*Goal of the exercise*: Among the entries below, take the line with "system_getpid(3f) - [M_system]" and the line with "system_getppid(3f) - [M_system]", and output them and every line between them exactly, with nothing else.

*Task material*:

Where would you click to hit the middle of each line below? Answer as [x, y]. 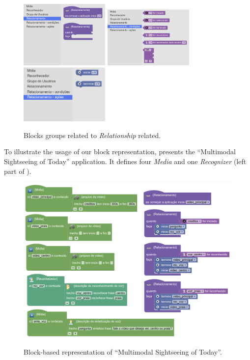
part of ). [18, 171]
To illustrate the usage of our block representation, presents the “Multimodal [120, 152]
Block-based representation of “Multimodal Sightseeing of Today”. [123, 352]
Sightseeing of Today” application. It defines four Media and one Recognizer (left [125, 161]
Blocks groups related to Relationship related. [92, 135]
--
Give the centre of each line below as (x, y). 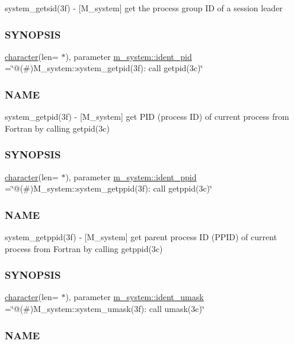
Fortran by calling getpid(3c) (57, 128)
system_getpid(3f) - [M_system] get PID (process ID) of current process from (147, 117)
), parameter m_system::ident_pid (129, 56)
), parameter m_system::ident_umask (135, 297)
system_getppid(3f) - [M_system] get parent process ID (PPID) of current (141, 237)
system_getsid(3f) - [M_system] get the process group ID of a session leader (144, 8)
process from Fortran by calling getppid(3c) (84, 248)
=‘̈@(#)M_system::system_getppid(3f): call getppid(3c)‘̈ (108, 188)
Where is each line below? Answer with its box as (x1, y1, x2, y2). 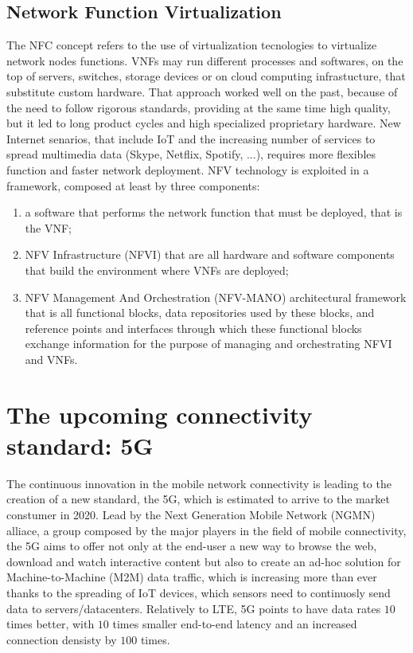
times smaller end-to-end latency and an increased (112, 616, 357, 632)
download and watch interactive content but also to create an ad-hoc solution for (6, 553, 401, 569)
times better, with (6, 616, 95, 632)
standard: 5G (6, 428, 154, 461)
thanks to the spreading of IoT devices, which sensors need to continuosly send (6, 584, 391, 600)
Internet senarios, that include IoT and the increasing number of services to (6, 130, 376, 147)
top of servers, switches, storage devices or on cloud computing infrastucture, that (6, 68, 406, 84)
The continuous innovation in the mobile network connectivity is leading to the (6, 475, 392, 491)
==
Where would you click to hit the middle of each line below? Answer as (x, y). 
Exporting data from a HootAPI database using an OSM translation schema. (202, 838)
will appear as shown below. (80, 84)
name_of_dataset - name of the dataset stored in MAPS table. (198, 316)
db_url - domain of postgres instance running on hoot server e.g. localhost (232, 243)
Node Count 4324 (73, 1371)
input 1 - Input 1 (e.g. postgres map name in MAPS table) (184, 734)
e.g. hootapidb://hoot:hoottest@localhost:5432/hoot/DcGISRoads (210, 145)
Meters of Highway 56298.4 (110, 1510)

*Solution below*:
system_getpid(3f) - [M_system] get PID (process ID) of current process from (147, 117)
), parameter m_system::ident_pid (129, 56)
), parameter m_system::ident_umask (135, 297)
system_getppid(3f) - [M_system] get parent process ID (PPID) of current (141, 237)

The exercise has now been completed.